# simple groups all sylow subgroup is nonabelian

Thanks for any help or comments

How can I find the list of all non abelian simple groups (particularly simple lie type) such that all $p$-Sylow subgroups are non abelian for odd prime $p$?

• Keep in mind that if a prime $p$ divides the group order just once, a Sylow $p$-subgroup is cyclic. Nov 11, 2016 at 16:35
• Have a look at mathoverflow.net/questions/109611/… Nov 11, 2016 at 17:44
• @YCor There should be more interesting things to do on a Friday evening than searching for simple groups with no Sylow subgroups of prime order, but you will hopefully be pleased to learn that the group ${\rm PSU}(3,19)$ has order $16938986400 = 2^53^25^27^319^3$ and ${\rm PSp}(4,7)$ has order $138297600=2^83^25^27^4$. I suppose you might ask whether there are only finitely many such examples. I guess yes. Nov 11, 2016 at 22:13
• @DerekHolt thanks! at least I've seen less worthwhile queries on this site. At this very time, Sloane's EIS doesn't recognize the sequence 138297600,16938986400.
– YCor
Nov 12, 2016 at 0:18
• Another pair: $|{\rm PSp}(4,41)| = 6707334818822400 = 2^83^25^27^229^241^4$, and $|{\rm PSp}(4,239)| = 304047481612332847334400=2^{10}3^25^27^213^417^2239^4$. Nov 12, 2016 at 9:45

Perhaps I will write an answer ( which I will mark as Community Wiki) to highlight some of the issues. From the Classification of Finite Simple Groups it is known that every finite simple group $G$ has at least one cyclic Sylow $p$-subgroup ( for an odd prime $p$ which really does divide $|G|$), which is a stronger assertion than required to answer the question. The Alternating Groups are easy to check as noted in comments, and the Sporadic Groups can be checked by easy inspection ( in the Atlas, for example).

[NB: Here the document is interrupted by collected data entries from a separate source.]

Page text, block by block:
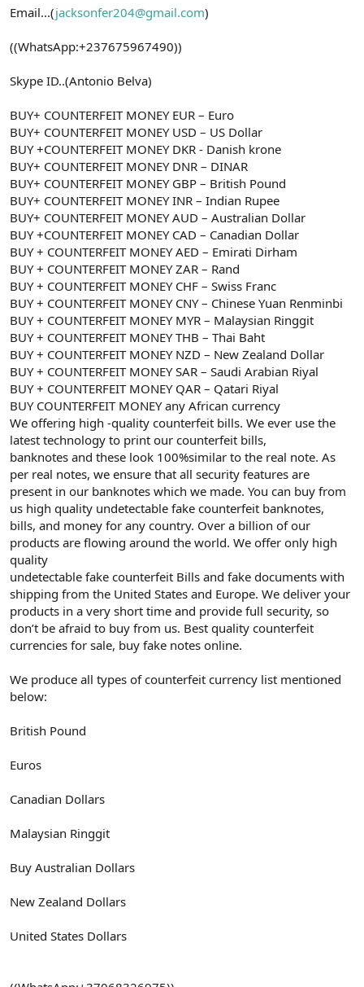
Email...(jacksonfer204@gmail.com)
((WhatsApp:+237675967490))
Skype ID..(Antonio Belva)
BUY+ COUNTERFEIT MONEY EUR – Euro
BUY+ COUNTERFEIT MONEY USD – US Dollar
BUY +COUNTERFEIT MONEY DKR - Danish krone
BUY+ COUNTERFEIT MONEY DNR – DINAR
BUY+ COUNTERFEIT MONEY GBP – British Pound
BUY+ COUNTERFEIT MONEY INR – Indian Rupee
BUY+ COUNTERFEIT MONEY AUD – Australian Dollar
BUY +COUNTERFEIT MONEY CAD – Canadian Dollar
BUY + COUNTERFEIT MONEY AED – Emirati Dirham
BUY + COUNTERFEIT MONEY ZAR – Rand
BUY + COUNTERFEIT MONEY CHF – Swiss Franc
BUY + COUNTERFEIT MONEY CNY – Chinese Yuan Renminbi
BUY + COUNTERFEIT MONEY MYR – Malaysian Ringgit
BUY + COUNTERFEIT MONEY THB – Thai Baht
BUY + COUNTERFEIT MONEY NZD – New Zealand Dollar
BUY + COUNTERFEIT MONEY SAR – Saudi Arabian Riyal
BUY + COUNTERFEIT MONEY QAR – Qatari Riyal
BUY COUNTERFEIT MONEY any African currency
We offering high -quality counterfeit bills. We ever use the
latest technology to print our counterfeit bills,
banknotes and these look 100%similar to the real note. As
per real notes, we ensure that all security features are
present in our banknotes which we made. You can buy from
us high quality undetectable fake counterfeit banknotes,
bills, and money for any country. Over a billion of our
products are flowing around the world. We offer only high
quality
undetectable fake counterfeit Bills and fake documents with
shipping from the United States and Europe. We deliver your
products in a very short time and provide full security, so
don’t be afraid to buy from us. Best quality counterfeit
currencies for sale, buy fake notes online.
We produce all types of counterfeit currency list mentioned
below:
British Pound
Euros
Canadian Dollars
Malaysian Ringgit
Buy Australian Dollars
New Zealand Dollars
United States Dollars

Others are better qualified than I am to give a case by case check of the groups of Lie Type, but an analysis of the groups ${\rm PSL}(n,q)$ illustrates both why a positive answer might be expected and why it is not clear that a cyclic Sylow $p$-subgroup would necessarily be expected to have prime order ( and Derek Holt's examples of various Symplectic Groups indeed show that this need not be the case).

If we consider $H = {\rm GL}(n,q)$, then $H$ contains a Singer cycle of order $q^{n}-1,$ which gives, in particular, a cyclic subgroup of that order. By Zsigmondy's Theorem, except when $n =2$ or $n =6$ and $q = 2$, there is a prime $r$ which divides $q^{n}-1$ but does not divide $q^{i}-1$ for $1 \leq r < n.$ From this it follows ( apart from the exceptional cases) that $H$ has a cyclic Sylow $r$-subgroup and that ${\rm PSL}(n,q)$ has a non-trivial cyclic Sylow $r$-subgroup.

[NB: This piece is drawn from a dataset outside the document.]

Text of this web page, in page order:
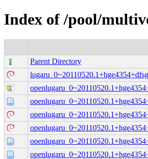
Index of /pool/
Parent Directory
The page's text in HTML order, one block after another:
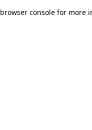
browser console for more

If $n =2$, then any simple ${\rm PSL}(2,q)$ has cyclic Sylow $r$-subgroups for any odd prime $r$ which divides $q^{2}-1,$ and there is at least one such prime $r$ as $q >3$ when ${\rm PSL}(2,q)$ is simple.

If $n = 6$ and $q = 2,$ then ${\rm GL}(6,2)$ has a cyclic non-trivial Sylow $31$-subgroup ( this is not as ad hoc as it might appear- in general when $n >2$ it can be checked that ${\rm GL}(n,q)$ always has a cyclic Sylow $r$-subgroup for some "Zsigmondy prime divisor" $r$ of one of $q^{n}-1$ or $q^{n-1}-1).$

Notice however, that ( at least without some deeper number theoretic analysis) this "Zsigmondy method" of producing cyclic Sylow $r$-subgroups does not a priori guarantee that $r$ will divide the group order to the first power. For example, ${\rm GL}(5,3)$ has a cyclic Sylow $11$-subgroup of order $11^{2}.$ Looking at ${\rm GL}(4,3)$ shows that ${\rm GL}(5,3)$ does have a cyclic Sylow $5$-subgroup, but in general, I see no obvious reason why all Zsigmondy prime divisors of both $q^{n}-1$ and $q^{n-1}-1$ should not occur to at least the second power.

Later edit: continuing this methodology, or by a direct argument, it is easy to see that for each prime $r$ which divides $|{\rm GL}(n,q)|,$ but not $|{\rm GL}(\lfloor \frac{n}{2} \rfloor, q) |,$ the Sylow $r$-subgroup of ${\rm GL}(n,q)$ is cyclic, and for large $n$, it would seem very improbable that each such Sylow subgroup had order greater than $r$.